The Labadie’s aggressive cataloguing, sensitivity to issues of privacy in personal correspondence and sincere appreciation of the NTLA materials have convinced me the GEA board made a wise decision— one which benefits the entire transgender community.
Contents
The NTLA contains more than 1000 transgender-themed books published from the 1800s to the present. Some are private or obscure printings or special editions, and some are signed by the authors. There are runs of many years of magazines, newsletters, journals, and newspapers, and clippings dating from the early 20th century. There are garments, including the infamous Transexual Menace t-shirt and two pairs of shoes worn by transgenderist Virginia Prince some 50 years ago. The collection includes lapel pins and buttons, awards, flyers and brochures, name badges, program books, signs, audiocassette tapes, and handouts from conferences, and questionnaires. There are programs from night clubs— my favorite is a 1953 book from Mme. Arthur’s in Paris— playbills, publicity photos from films, old postcards and tintypes, calendars, comic books, sheet music, and greeting cards.

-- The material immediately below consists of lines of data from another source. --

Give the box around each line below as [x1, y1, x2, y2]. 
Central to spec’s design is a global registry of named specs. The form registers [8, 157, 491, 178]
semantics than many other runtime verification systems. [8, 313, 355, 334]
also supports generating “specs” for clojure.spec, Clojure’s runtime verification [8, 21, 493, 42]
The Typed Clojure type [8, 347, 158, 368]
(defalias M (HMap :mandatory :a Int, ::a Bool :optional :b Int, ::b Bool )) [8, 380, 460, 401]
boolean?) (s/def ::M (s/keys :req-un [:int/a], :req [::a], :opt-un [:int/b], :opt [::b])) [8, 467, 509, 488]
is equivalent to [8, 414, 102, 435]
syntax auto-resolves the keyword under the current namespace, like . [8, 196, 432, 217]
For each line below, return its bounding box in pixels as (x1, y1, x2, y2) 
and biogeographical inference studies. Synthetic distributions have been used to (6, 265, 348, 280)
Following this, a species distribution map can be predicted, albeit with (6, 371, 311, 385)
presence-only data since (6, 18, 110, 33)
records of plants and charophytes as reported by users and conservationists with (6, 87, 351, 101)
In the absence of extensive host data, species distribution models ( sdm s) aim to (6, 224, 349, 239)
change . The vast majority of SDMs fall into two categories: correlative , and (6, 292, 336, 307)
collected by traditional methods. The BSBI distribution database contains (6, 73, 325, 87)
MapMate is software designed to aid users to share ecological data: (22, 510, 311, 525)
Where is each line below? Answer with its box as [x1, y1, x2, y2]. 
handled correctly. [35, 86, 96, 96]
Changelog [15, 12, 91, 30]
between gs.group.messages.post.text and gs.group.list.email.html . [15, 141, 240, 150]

There are any number of unpublished manuscripts, original artwork, LPs and video tapes and video disks, movie posters, bumper stickers, mugs, bottles of wine, and key chains and other giveaways. There are packets containing personal histories, and oral histories recorded on tape. If it has a transgender theme and I came across it, it’s in the collection.
The NTLA also contains the corporate files of AEGIS; this includes file copies of all publications, publicity material, and a huge correspondence. Of particular note are thousands of often desperate typed and handwritten requests for help and information. Due to the sensitive and private nature of some of these materials, access is restricted to selected documents.
Dallas Denny
Founder, American Educational Gender Information Service, Inc.

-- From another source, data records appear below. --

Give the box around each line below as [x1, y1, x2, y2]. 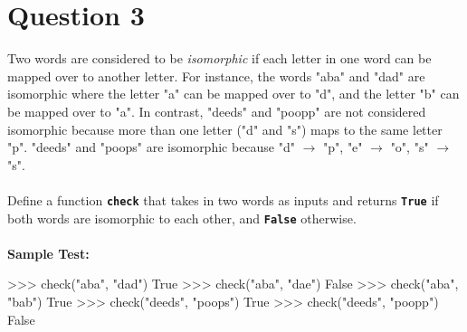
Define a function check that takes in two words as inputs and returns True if [7, 190, 439, 209]
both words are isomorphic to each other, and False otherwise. [7, 208, 357, 227]
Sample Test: [7, 243, 90, 262]
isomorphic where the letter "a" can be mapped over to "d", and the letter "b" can [7, 84, 460, 103]
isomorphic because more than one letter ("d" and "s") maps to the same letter [7, 119, 443, 138]
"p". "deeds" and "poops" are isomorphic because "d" [7, 138, 295, 157]
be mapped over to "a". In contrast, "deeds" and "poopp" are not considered [7, 101, 426, 120]
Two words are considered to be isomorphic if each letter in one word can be [7, 49, 432, 68]
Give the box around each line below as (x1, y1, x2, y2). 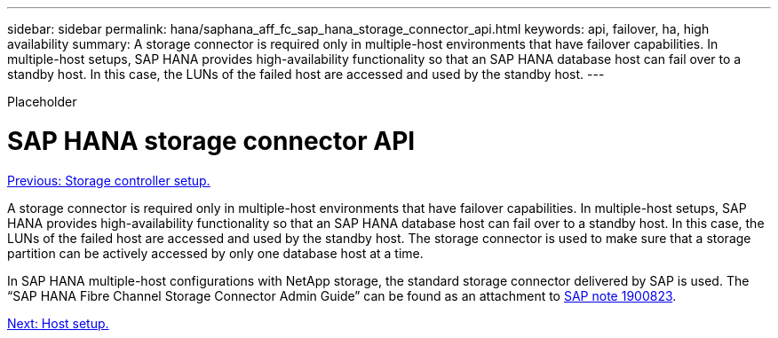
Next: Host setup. (7, 315, 109, 331)
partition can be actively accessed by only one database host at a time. (7, 245, 424, 261)
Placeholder (7, 94, 77, 109)
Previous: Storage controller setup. (7, 172, 210, 188)
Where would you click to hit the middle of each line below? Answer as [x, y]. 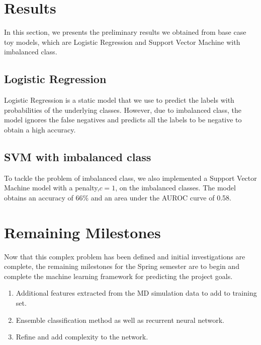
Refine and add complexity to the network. [82, 337]
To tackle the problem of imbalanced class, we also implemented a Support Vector [130, 178]
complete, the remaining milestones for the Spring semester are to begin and [122, 266]
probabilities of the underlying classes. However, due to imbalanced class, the [123, 110]
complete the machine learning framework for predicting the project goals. [118, 276]
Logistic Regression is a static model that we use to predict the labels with [119, 100]
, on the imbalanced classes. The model [176, 188]
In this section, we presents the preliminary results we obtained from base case [125, 32]
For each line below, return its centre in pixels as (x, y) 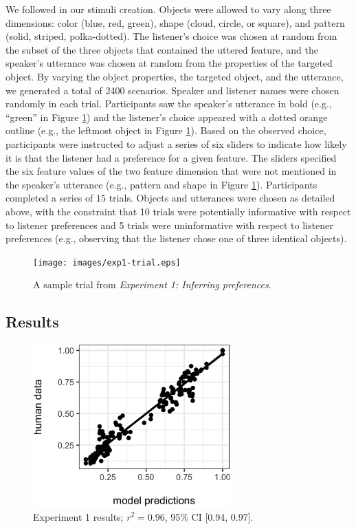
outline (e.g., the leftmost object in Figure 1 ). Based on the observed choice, (166, 130)
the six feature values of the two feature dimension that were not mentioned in (171, 171)
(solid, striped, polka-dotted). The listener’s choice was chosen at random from (171, 36)
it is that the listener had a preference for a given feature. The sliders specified (171, 157)
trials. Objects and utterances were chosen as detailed (222, 198)
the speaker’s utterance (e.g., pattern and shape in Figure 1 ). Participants (162, 184)
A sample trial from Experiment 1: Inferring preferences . (152, 284)
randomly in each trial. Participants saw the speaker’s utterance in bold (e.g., (169, 104)
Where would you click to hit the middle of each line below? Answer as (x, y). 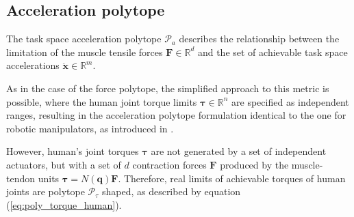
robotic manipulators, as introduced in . (90, 128)
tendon (21, 178)
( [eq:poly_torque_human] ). (64, 204)
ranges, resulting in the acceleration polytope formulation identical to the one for (176, 115)
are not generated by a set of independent (239, 151)
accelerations (33, 65)
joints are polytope (46, 191)
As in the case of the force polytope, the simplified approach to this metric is (168, 88)
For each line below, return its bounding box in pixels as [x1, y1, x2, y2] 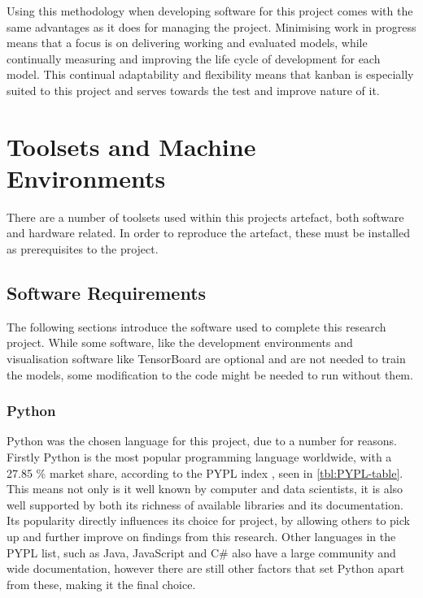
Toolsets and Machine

Founding Board Member, Gender Education & Advocacy, Inc.
Atlanta, GA
March, 2004
Jamison Green: Gender Education & Advocacy
Gender Education & Advocacy
Jamison Green
Gender Education & Advocacy, Inc. (GEA) was founded January 1, 2000 as a 501(c)(3) non-profit educational organization focused on the needs, issues, and concerns of gender-variant people in human society. Its founders and current board members (listed here in alphabetical order), Sandra Cole, Dallas Denny, Jamison Green, and Gwendolyn Smith, have dedicated themselves to educate and advocate for themselves and others like them, and on behalf of all human beings who suffer from all forms of gender-based oppression.
GEA is incorporated in the State of Georgia and does business in Decatur, GA and Oakland, CA. GEA’s strongest ongoing presence, however, is on the World Wide Web at www.gender.org, where visitors can find the award-winning “Remembering Our Dead” project that documents transpeople whose deaths were the result of anti-trans and homophobic violence, the Gender Advocacy Internet News (GAIN) service archives, numerous articles and resources on transgender and transsexual topics, and free educational materials that anyone may use to further the cause of education and advocacy on behalf of all gender-variant people.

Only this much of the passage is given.